The original poster wanted 12V peak to peak, not 24V, but that's an easy mistake to make, since it wasn't clear and it's trivial to reduce the supply voltage to +/-6V.
No mistake. The output impedance is 50R forward terminated and the output voltage is +-6V8, as the OP informed me that he wants a little over 6V. The output voltage can be adjusted to any voltage from 2V to 12V by changing the two zener diodes at the output.
The original poster didn't actually say 12V peak to peak into a 50 Ohm load. They said 12V peak to peak with an output impedance of 50 Ohm. It's understandable you interpreted it as 12Vpp into a 50Ohm load, with an output impedance of 50Ohm. Indeed you could be right, as the original poster wasn't very clear.
What on earth is all this mark to space ratio stuff all about? The circuit as presented will meet the OPs requirement and that is it.
There is no more to say.
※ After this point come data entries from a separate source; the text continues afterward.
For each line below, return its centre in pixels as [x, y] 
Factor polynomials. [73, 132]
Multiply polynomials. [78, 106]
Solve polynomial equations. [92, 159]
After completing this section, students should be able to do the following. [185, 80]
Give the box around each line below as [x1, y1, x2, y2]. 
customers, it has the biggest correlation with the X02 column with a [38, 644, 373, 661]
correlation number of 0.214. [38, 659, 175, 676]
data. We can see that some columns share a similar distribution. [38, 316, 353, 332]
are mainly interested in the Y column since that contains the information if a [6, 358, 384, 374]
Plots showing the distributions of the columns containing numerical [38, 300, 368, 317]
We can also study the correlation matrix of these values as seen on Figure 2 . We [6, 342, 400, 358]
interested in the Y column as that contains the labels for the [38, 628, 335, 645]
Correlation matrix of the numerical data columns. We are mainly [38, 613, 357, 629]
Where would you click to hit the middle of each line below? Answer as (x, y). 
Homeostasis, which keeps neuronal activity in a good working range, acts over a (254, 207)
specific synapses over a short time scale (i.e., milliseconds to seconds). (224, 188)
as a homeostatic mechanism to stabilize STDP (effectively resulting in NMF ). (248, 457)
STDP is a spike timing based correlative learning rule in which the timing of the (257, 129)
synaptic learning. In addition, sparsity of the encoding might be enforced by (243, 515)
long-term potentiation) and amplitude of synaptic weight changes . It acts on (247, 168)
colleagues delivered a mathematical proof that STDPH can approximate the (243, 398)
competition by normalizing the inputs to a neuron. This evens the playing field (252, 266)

By the way the 555 is a CMOS type.
Except the mark space ratio will not be 50% at 1kHz, because the value of R1 is so low the on resistances of the 7555's internal MOSFETs will skew the duty cycle considerably. The output stage inside the 7555 is not perfect. The output transistors have asymmetrical on resistances. The high side transistor's resistance is between 1k and 150R and low side transistor's resistance between 143Ohm and 16Ohm, depending on the supply voltage to the 7555. The higher the supply voltage, the lower the on resistances.
I worked out the resistances, using the figures given on the graphs on pages 6 and 7 of the datasheet.
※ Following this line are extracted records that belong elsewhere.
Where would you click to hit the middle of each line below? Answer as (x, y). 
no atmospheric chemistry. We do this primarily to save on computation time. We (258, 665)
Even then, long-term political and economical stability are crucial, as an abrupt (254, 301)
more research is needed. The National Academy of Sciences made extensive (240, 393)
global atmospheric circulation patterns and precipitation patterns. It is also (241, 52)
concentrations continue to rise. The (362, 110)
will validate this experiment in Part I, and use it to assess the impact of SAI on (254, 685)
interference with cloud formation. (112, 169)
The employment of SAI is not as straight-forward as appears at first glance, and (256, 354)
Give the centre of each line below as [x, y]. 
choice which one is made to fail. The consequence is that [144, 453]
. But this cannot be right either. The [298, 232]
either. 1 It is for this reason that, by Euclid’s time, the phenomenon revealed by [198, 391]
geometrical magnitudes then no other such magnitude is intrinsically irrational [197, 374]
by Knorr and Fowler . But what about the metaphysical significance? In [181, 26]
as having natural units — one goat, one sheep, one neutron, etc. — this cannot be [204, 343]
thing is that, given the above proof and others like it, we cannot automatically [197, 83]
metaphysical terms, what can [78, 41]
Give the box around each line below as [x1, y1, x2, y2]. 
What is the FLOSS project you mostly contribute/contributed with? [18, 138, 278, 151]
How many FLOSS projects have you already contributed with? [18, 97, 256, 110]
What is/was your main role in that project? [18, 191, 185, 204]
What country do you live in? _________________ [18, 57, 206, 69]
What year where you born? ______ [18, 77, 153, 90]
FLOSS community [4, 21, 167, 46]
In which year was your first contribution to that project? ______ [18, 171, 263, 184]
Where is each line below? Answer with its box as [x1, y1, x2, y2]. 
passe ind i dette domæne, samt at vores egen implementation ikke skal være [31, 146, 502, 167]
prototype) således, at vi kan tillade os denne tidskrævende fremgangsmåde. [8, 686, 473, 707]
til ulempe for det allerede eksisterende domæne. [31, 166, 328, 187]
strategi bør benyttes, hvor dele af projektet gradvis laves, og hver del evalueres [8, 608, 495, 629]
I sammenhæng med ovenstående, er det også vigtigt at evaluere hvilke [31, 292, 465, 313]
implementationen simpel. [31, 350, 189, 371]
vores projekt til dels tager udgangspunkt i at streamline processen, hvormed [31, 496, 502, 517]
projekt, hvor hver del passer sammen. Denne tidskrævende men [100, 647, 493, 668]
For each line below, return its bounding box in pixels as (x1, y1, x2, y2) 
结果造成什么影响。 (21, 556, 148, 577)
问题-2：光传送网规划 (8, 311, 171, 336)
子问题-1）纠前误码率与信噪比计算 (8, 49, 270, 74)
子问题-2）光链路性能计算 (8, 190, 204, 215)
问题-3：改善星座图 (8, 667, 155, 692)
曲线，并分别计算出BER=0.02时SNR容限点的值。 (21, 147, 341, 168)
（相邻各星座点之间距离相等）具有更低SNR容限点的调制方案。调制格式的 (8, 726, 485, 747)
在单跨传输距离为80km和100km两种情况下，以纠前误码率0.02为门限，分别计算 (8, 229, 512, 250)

https://www.nxp.com/docs/en/data-sheet/ICM7555.pdfThe on resistances with a supply voltage of 12V are not specified. Suppose high side is 200R and low side 30R. The capacitor will be changing via R1+200R = 1k2, which will take longer than discharging via 30R+R1 = 1k03, so the duty cycle won't be 50%.
I understand you felt personally attacked when I made this assertion but it was not my intention. It is something which is easily overlooked. Please build a 7555 oscillator, with 50% duty cycle configuration and a 1k timing resistor and you'll see what I mean. Note how the duty cycle is nearer to 50%, when the power supply voltage is 18V, than it is at 2V, because the on resistances of the output transistors are lower and contribute less to the timing.
A much higher value for R1, say 10k, could be selected to make the duty cycle much nearer to 50% and use a much smaller capacitor, but then the potentiometer would need to be 20M, to get down to 1Hz and the current so low it would be prone to noise, hence why I suggested different ranges.